→ STUDY MATERIAL:
________________

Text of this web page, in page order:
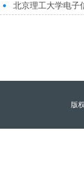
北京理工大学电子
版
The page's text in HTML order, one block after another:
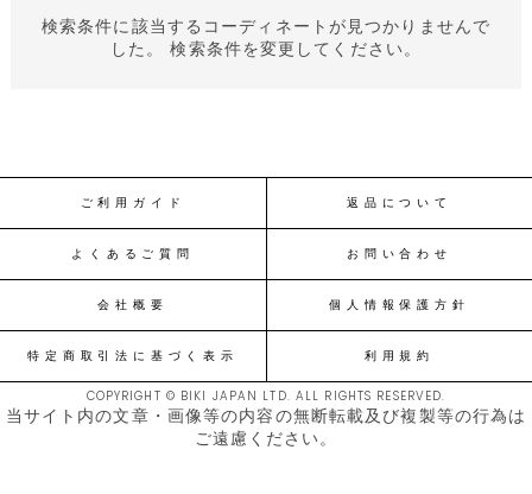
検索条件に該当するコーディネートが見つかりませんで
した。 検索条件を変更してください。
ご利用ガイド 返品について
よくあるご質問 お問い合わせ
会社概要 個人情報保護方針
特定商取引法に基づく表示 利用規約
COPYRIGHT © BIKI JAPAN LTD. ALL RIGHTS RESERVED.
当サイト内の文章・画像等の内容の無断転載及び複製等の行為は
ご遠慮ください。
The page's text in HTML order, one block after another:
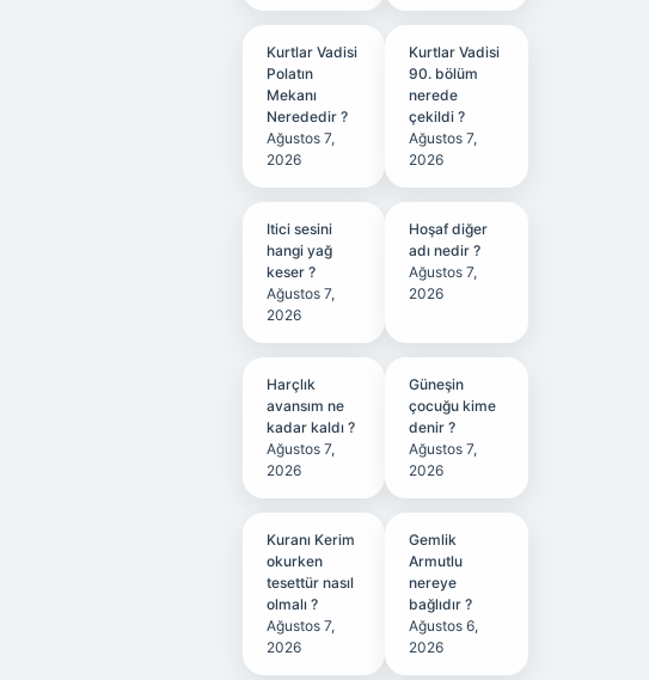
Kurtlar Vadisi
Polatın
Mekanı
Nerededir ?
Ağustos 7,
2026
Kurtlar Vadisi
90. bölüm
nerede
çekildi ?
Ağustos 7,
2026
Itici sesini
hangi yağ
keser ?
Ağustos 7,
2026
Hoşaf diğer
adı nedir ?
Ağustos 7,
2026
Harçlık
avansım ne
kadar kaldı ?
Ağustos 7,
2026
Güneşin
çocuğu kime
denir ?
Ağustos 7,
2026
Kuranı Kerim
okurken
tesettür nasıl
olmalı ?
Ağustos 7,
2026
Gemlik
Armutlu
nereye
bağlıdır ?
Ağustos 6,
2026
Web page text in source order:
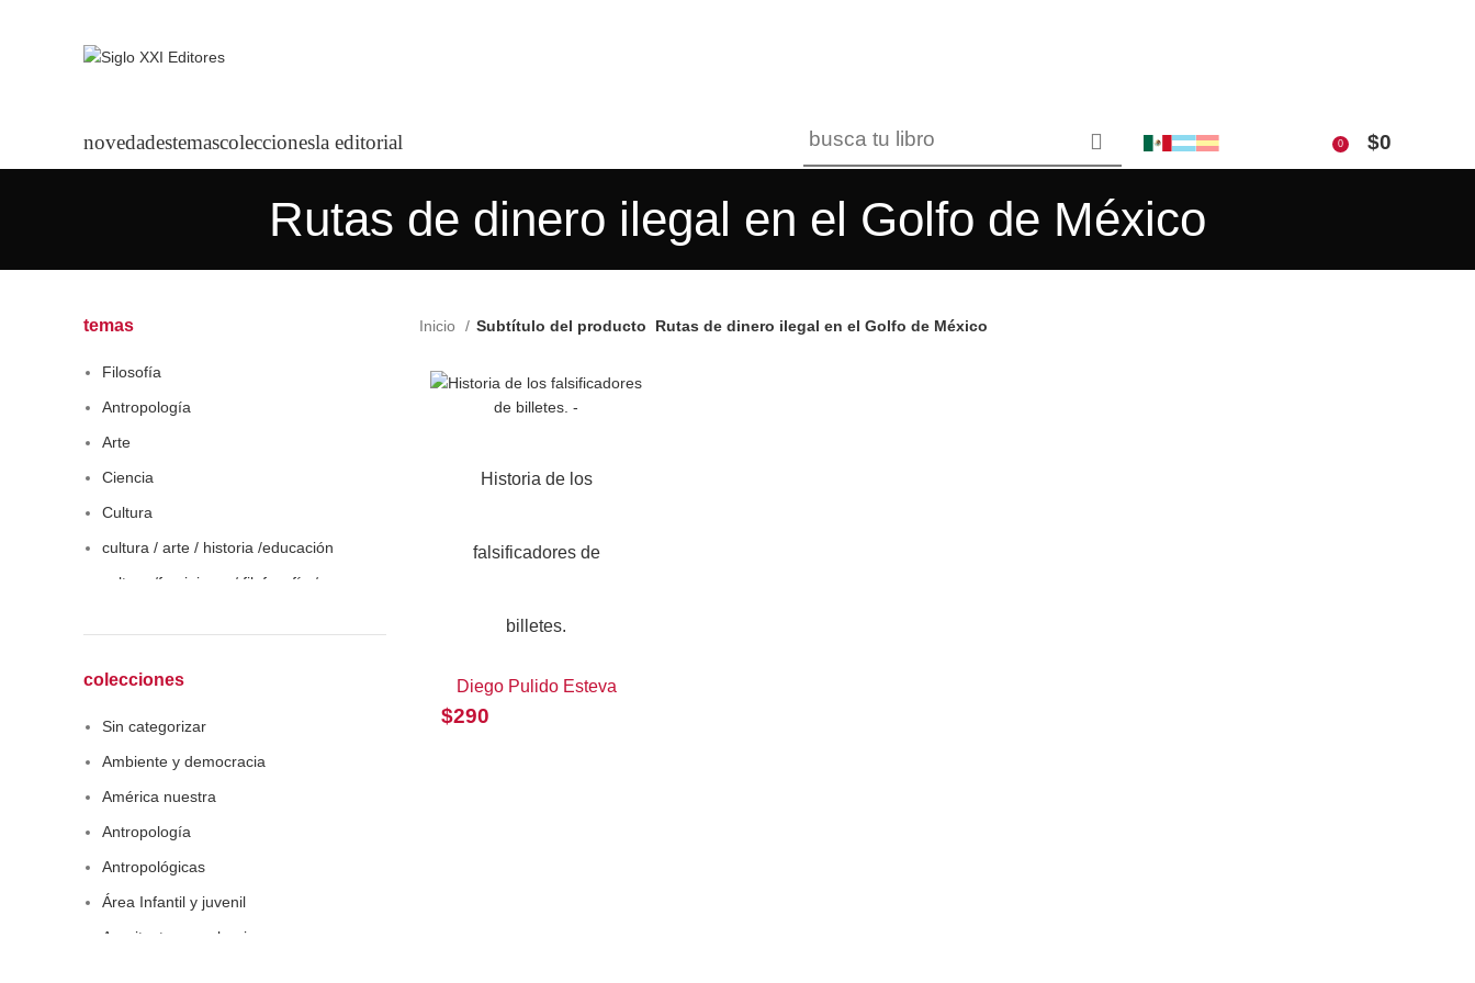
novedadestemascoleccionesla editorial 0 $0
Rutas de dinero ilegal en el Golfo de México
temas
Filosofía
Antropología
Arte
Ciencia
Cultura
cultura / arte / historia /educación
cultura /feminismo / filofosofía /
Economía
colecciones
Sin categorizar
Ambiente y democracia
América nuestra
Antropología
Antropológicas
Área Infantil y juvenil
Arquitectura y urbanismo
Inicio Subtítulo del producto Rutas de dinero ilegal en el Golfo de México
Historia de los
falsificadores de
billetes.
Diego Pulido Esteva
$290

________________

Please set down the records exactly, and keep every image out of the copy.

→ ANSWER TO THIS TASK:
Text of this web page, in page order:
北京理工大学电子
版
The page's text in HTML order, one block after another:
検索条件に該当するコーディネートが見つかりませんで
した。 検索条件を変更してください。
ご利用ガイド 返品について
よくあるご質問 お問い合わせ
会社概要 個人情報保護方針
特定商取引法に基づく表示 利用規約
COPYRIGHT © BIKI JAPAN LTD. ALL RIGHTS RESERVED.
当サイト内の文章・画像等の内容の無断転載及び複製等の行為は
ご遠慮ください。
The page's text in HTML order, one block after another:
Kurtlar Vadisi
Polatın
Mekanı
Nerededir ?
Ağustos 7,
2026
Kurtlar Vadisi
90. bölüm
nerede
çekildi ?
Ağustos 7,
2026
Itici sesini
hangi yağ
keser ?
Ağustos 7,
2026
Hoşaf diğer
adı nedir ?
Ağustos 7,
2026
Harçlık
avansım ne
kadar kaldı ?
Ağustos 7,
2026
Güneşin
çocuğu kime
denir ?
Ağustos 7,
2026
Kuranı Kerim
okurken
tesettür nasıl
olmalı ?
Ağustos 7,
2026
Gemlik
Armutlu
nereye
bağlıdır ?
Ağustos 6,
2026
Web page text in source order:
novedadestemascoleccionesla editorial 0 $0
Rutas de dinero ilegal en el Golfo de México
temas
Filosofía
Antropología
Arte
Ciencia
Cultura
cultura / arte / historia /educación
cultura /feminismo / filofosofía /
Economía
colecciones
Sin categorizar
Ambiente y democracia
América nuestra
Antropología
Antropológicas
Área Infantil y juvenil
Arquitectura y urbanismo
Inicio Subtítulo del producto Rutas de dinero ilegal en el Golfo de México
Historia de los
falsificadores de
billetes.
Diego Pulido Esteva
$290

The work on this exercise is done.